Sans doute faut-il, alors, s’interroger sur ce qu’est cette politique de la colère, sur ce qu’elle signifie et sur sa façon de s’exprimer dans la rue. D’abord, la politique de la colère est une politique qui articule le discours et les manifestations, les mots et les défilés, une politique qui réunit, en quelque sorte, l’agora et la rue dans le même espace de la ville. Une politique de la colère, c’est une politique dans laquelle les citoyens s’expriment en fondant leur identité sur la colère, en se retrouvant dans les mouvements de protestation, en se réunissant dans des voix collectives de l’indignation. Ensuite, une politique de la colère articule le refus et le projet : il ne s’agit pas seulement de rejeter le projet de réforme des retraites, car il s’agit aussi de proposer une autre vision du travail, celle qui se fonde, au contraire, sur la reconnaissance du statut des travailleuses et des travailleurs, de leur rôle dans la société, et de leur identité. Enfin, en manifestant dans les rues de la ville, on manifeste la recherche d’une autre ville, d’une autre citoyenneté : c’est aussi un imaginaire politique qui s’exprime dans la colère, l’imaginaire d’un monde meilleur.
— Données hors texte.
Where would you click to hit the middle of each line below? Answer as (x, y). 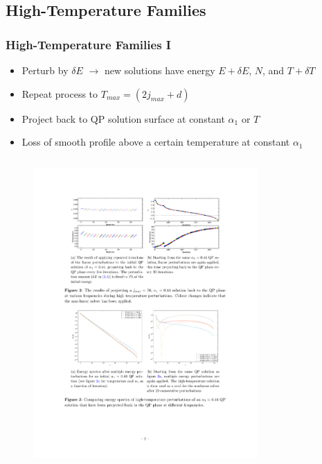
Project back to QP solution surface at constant (123, 118)
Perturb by (45, 70)
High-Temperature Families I (88, 44)
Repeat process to (60, 93)
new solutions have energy (160, 70)
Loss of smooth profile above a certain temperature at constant (156, 142)
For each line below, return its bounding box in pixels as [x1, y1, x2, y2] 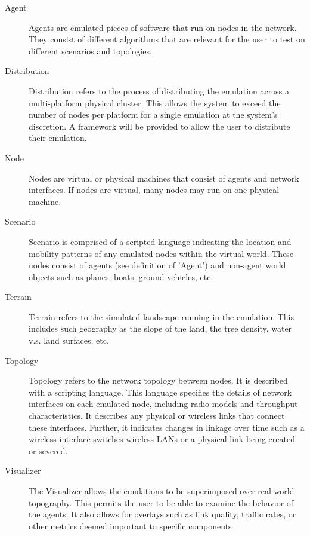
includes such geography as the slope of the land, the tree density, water [29, 322, 292, 335]
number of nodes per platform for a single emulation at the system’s [29, 108, 278, 121]
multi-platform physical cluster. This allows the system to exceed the [29, 96, 281, 109]
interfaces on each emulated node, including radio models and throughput [29, 397, 298, 410]
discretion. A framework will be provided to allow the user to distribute [29, 120, 290, 132]
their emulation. [29, 131, 87, 144]
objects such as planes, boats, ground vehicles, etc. [29, 270, 213, 283]
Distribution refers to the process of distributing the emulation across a [29, 84, 289, 97]
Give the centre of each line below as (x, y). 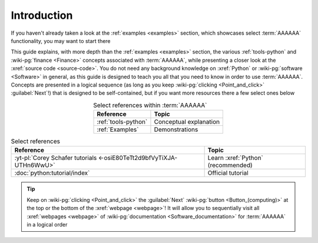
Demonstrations (176, 129)
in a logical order (47, 224)
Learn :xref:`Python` (235, 158)
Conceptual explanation (187, 122)
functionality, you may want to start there (61, 41)
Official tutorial (228, 173)
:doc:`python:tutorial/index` (52, 173)
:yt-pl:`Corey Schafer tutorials (56, 158)

C’est, en particulier, le refus des inégalités qui s’exprime dans le refus du projet de réforme des retraites. Dans ce projet de réforme, ce qui est rejeté, en-dehors de la question de l’âge qui exprime la recherche du pouvoir de faire travailler les gens plus longtemps, c’est la question des « points », qui marque l’inégalité en empêchant la reconnaissance de l’évolution des carrières et des statuts. Marseille est donc en colère, aussi, parce que cette ville a toujours combattu pour l’égalité, pour s’engager dans la recherche d’une société de l’égalité entre toutes celles et tous ceux qui y vivent.